Un libro del antropólogo Carlos Fredy Ochoa García reconstruye el paisaje y el antiguo nombre de Xelajuj -Quetzaltenango- y plantea una nueva mirada sobre la historia de toda la región.

Redacción|laprensadeoccidente.com.gt
Mucho antes de que Quetzaltenango fuera conocida como Xela, antes de las calles, los edificios y las zonas pobladas actuales, el territorio era identificado a partir de sus montañas, volcanes, ríos y lugares sagrados.
El nombre de Xelajuj (“Bajo los diez”) aparece ligado a ese paisaje. Para comprender su significado y el origen de la denominación de Quetzaltenango, el antropólogo Carlos Fredy Ochoa García ha publicado los Títulos Tz’unun e Ixkot (editorial Maya Wuj 2026) estudiándolos junto con otros antiguos manuscritos k’iche’ y documentos coloniales, además, los contrastó con evidencias arqueológicas y con un recorrido por las cumbres de las montañas.

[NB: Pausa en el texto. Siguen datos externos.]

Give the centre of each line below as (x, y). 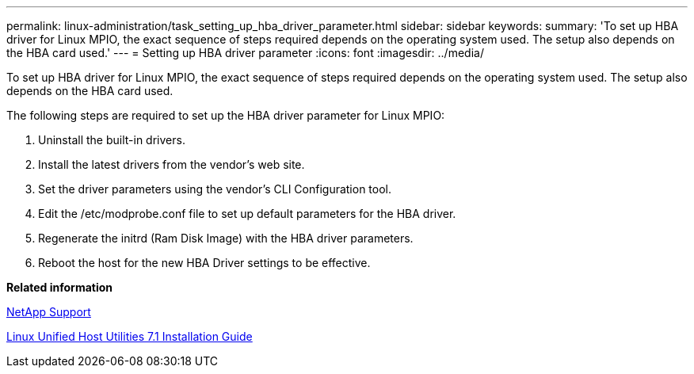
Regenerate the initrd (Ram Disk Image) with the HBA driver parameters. (226, 238)
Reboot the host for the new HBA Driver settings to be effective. (204, 263)
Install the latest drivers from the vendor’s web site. (172, 164)
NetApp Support (49, 312)
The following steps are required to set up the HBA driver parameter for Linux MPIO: (226, 115)
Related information (60, 287)
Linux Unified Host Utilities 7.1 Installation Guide (130, 336)
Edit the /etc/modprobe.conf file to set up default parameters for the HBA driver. (247, 214)
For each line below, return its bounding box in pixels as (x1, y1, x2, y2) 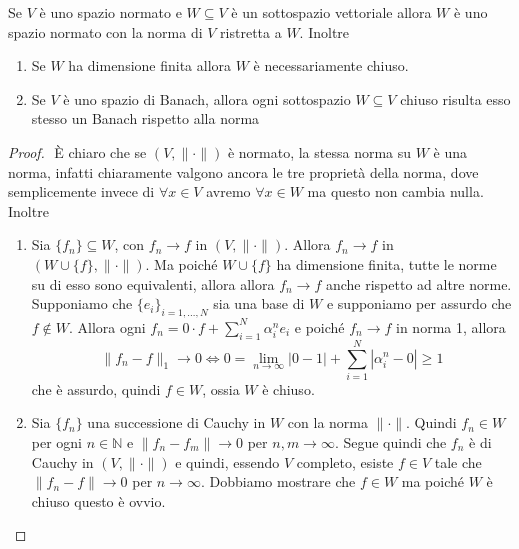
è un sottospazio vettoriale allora (231, 2, 432, 22)
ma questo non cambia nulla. (307, 181, 484, 202)
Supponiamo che (31, 293, 133, 314)
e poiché (294, 316, 345, 337)
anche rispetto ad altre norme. (325, 273, 512, 294)
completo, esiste (296, 451, 394, 472)
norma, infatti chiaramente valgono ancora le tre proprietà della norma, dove (8, 161, 479, 182)
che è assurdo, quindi (31, 378, 161, 399)
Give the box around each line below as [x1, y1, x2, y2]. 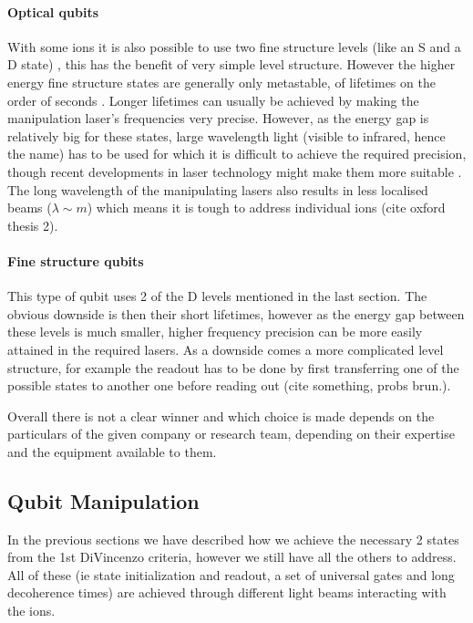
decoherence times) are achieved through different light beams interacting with [7, 583, 447, 602]
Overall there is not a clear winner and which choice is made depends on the [7, 406, 435, 425]
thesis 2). [7, 215, 58, 234]
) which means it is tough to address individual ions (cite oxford [87, 198, 446, 217]
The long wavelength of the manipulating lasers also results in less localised [7, 180, 428, 199]
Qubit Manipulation [7, 486, 200, 514]
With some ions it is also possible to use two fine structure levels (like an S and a [7, 36, 461, 56]
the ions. [7, 601, 56, 620]
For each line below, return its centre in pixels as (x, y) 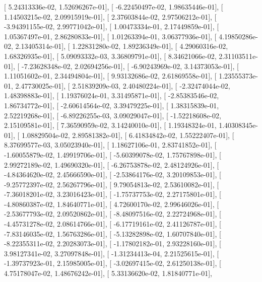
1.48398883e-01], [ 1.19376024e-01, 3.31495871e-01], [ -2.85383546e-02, (112, 95)
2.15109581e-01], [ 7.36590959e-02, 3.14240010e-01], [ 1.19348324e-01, (110, 125)
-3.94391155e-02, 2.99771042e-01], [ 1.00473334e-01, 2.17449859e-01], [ (112, 26)
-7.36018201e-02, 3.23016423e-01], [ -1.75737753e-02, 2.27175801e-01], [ (113, 194)
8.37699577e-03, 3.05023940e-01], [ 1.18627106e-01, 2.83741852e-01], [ (110, 145)
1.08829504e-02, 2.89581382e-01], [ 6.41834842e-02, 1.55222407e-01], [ (128, 135)
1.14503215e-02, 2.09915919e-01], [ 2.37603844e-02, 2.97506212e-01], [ (110, 16)
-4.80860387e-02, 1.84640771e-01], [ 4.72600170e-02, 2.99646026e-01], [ (112, 204)
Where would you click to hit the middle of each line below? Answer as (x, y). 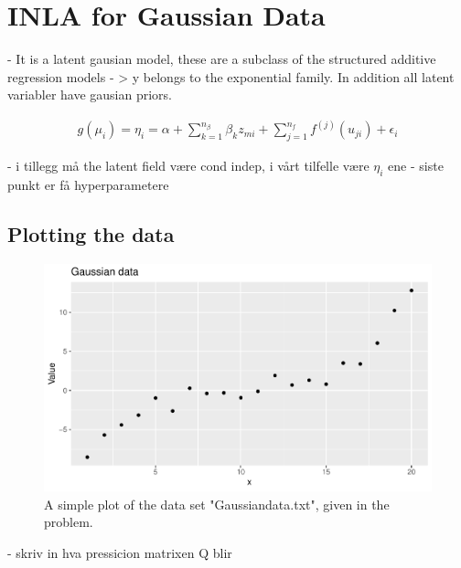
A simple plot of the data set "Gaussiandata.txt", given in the (217, 504)
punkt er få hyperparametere (88, 184)
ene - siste (416, 166)
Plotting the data (91, 233)
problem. (69, 522)
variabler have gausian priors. (90, 95)
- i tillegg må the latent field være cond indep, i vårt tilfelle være (188, 166)
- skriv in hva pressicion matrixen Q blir (120, 552)
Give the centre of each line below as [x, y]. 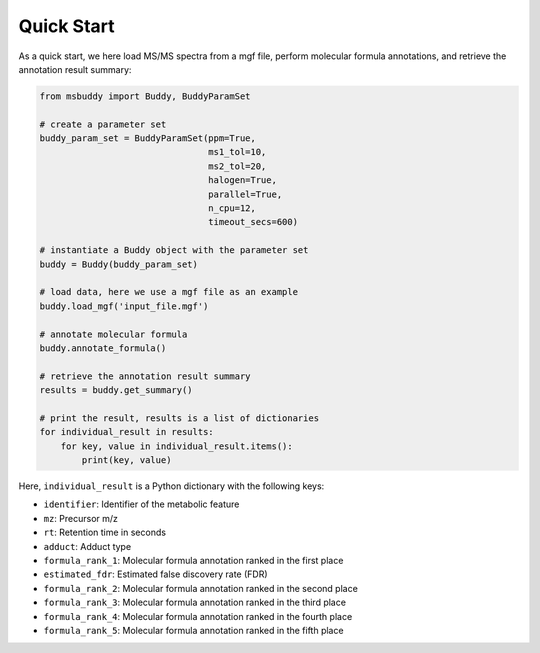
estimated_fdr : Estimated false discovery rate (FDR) [156, 574]
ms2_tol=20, [237, 166]
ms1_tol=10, [237, 152]
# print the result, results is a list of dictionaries [179, 418]
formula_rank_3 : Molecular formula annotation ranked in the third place [195, 602]
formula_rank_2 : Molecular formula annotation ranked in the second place [201, 588]
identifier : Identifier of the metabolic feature [141, 504]
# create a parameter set [103, 124]
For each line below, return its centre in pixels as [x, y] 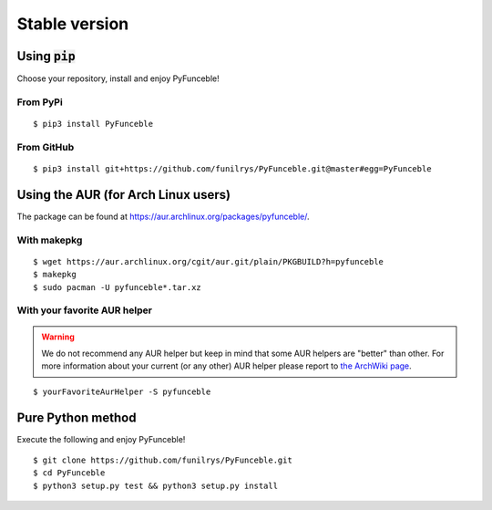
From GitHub [46, 147]
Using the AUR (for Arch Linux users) [124, 195]
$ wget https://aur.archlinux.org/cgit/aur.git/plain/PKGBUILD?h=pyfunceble [209, 261]
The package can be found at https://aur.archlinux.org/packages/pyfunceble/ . [163, 216]
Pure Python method [77, 417]
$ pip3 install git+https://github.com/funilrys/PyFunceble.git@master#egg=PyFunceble [232, 168]
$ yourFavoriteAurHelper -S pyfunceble [122, 391]
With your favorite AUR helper [84, 310]

Su investigación permite observar el valle de Xelajuj de una manera distinta: no como un espacio delimitado únicamente por fronteras políticas, sino como un territorio cuya identidad estaba profundamente relacionada con los volcanes y sierras que lo rodean.

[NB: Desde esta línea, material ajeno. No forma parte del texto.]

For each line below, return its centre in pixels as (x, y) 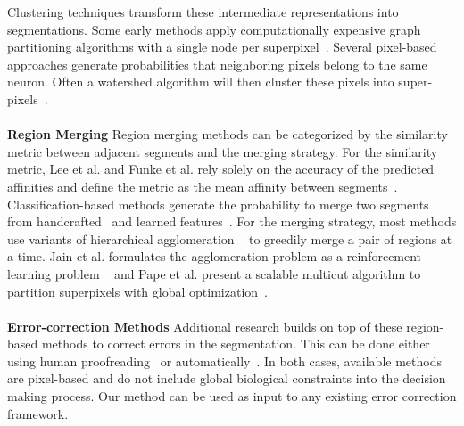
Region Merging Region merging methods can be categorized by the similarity (228, 134)
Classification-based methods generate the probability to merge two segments (218, 204)
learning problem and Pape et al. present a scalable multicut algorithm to (214, 273)
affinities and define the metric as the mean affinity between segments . (203, 186)
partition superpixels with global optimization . (137, 291)
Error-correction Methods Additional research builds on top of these (205, 326)
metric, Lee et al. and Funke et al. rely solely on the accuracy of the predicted (221, 169)
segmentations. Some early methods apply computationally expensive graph (214, 29)
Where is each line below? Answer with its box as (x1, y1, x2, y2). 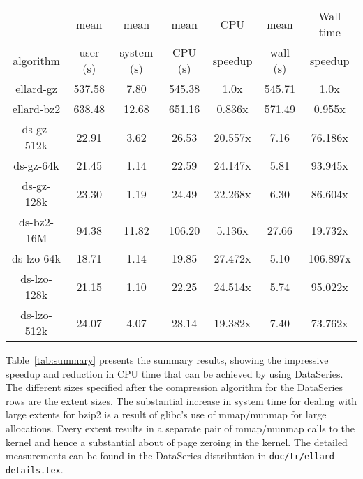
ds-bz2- (19, 214, 54, 230)
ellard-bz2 (12, 101, 61, 117)
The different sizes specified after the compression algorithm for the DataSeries (6, 380, 343, 395)
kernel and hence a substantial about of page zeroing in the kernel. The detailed (6, 434, 348, 449)
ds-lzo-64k (12, 250, 61, 266)
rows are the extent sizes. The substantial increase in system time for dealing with (6, 393, 357, 408)
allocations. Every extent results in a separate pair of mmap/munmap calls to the (6, 420, 355, 435)
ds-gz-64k (13, 157, 59, 173)
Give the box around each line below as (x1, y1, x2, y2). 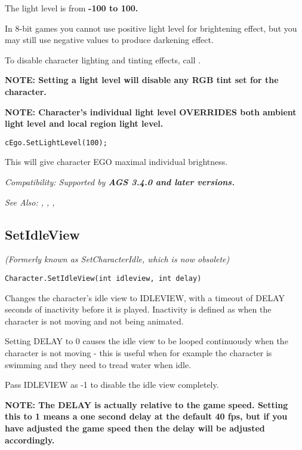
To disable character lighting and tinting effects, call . (5, 53, 201, 66)
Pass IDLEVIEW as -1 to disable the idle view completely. (5, 378, 219, 391)
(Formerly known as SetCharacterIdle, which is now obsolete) (5, 253, 230, 265)
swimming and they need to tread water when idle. (5, 358, 192, 371)
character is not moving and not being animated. (5, 314, 184, 327)
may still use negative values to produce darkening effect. (5, 33, 214, 46)
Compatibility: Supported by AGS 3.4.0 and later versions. (5, 176, 235, 188)
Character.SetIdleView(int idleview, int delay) (5, 274, 202, 283)
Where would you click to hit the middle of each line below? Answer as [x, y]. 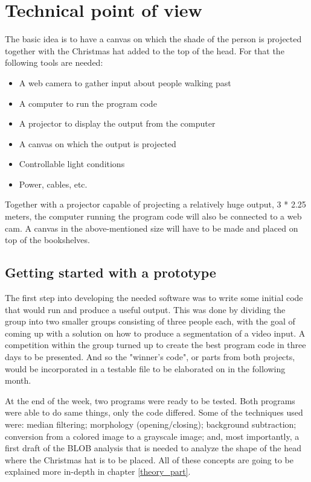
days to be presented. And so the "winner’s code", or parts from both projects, [150, 357]
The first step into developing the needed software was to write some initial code [154, 298]
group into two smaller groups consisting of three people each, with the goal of [150, 321]
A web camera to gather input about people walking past [125, 82]
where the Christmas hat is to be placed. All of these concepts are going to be [149, 459]
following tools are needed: [54, 62]
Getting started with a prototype [111, 272]
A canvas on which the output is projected [98, 143]
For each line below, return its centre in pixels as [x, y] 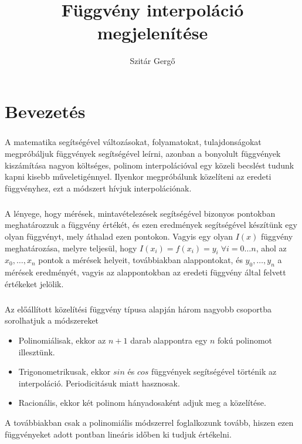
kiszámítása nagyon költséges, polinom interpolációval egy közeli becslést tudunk [150, 165]
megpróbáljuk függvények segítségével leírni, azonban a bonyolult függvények [143, 154]
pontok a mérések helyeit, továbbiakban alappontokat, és [140, 260]
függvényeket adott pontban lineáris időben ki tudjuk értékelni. [118, 434]
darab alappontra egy [169, 340]
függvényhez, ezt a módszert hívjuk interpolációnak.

Un valle alrededor de los volcanes
El valle de Xelajuj ocupa una extensa altiplanicie sobre el occidente de la Sierra Madre, de aproximadamente 400 kilómetros cuadrados. Está rodeado por las sierras de Pa Raxk’im y Olitepeque y por varios volcanes que durante siglos han servido como referentes para quienes habitaron la región.

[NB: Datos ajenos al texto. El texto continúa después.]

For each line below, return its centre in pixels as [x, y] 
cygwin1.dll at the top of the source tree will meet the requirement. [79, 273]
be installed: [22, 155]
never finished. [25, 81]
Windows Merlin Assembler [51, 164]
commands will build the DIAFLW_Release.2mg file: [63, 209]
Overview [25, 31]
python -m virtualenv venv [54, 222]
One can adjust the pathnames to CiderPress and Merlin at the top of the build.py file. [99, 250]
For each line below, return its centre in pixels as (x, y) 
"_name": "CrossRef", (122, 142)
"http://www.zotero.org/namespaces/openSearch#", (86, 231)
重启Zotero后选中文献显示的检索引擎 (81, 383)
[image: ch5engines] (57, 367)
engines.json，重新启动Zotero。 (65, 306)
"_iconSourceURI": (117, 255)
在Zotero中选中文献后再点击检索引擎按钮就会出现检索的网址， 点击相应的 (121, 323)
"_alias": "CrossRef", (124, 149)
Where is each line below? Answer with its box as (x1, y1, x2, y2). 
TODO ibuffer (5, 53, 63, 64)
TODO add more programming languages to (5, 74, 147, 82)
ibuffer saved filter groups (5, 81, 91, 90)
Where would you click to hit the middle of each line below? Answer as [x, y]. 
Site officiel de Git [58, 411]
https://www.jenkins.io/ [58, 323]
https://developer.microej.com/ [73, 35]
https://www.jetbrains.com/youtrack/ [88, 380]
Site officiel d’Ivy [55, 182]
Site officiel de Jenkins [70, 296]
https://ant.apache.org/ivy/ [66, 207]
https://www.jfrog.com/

Entre ellos destacan el Lajuj Noj, actualmente conocido como volcán Santa María; el Lajuj Kej, identificado hoy como Candelaria o Cerro Quemado, y el Wuq Xikin Kan, conocido como “Siete Orejas”.

Estos nombres antiguos no eran simples etiquetas geográficas. Las montañas servían para orientarse, marcar territorios y explicar la relación de las comunidades con el paisaje.
Uno de los volcanes que ocupa un lugar importante en esta historia es el Lajuj Kej, cuyo nombre significa “Diez venados”. Antiguos documentos registran su actividad volcánica muchos siglos antes del volcán Santa María.
El Memorial de Sololá menciona que en 1571 “se oscureció Xelajub’” durante la época de Navidad. Ocho años después, la Relación de Zapotitlán registró una erupción y llamó a esta montaña “volcán de Quezaltenango”.
El volcán volvió a mostrar actividad en 1765 y 1818, acontecimientos que contribuyeron a que posteriormente fuera conocido como Cerro Quemado. El viajero estadounidense John Lloyd Stephens también observó una de sus erupciones cerca de 1840. El volcán Santa María comenzó sus erupciones hasta 1902.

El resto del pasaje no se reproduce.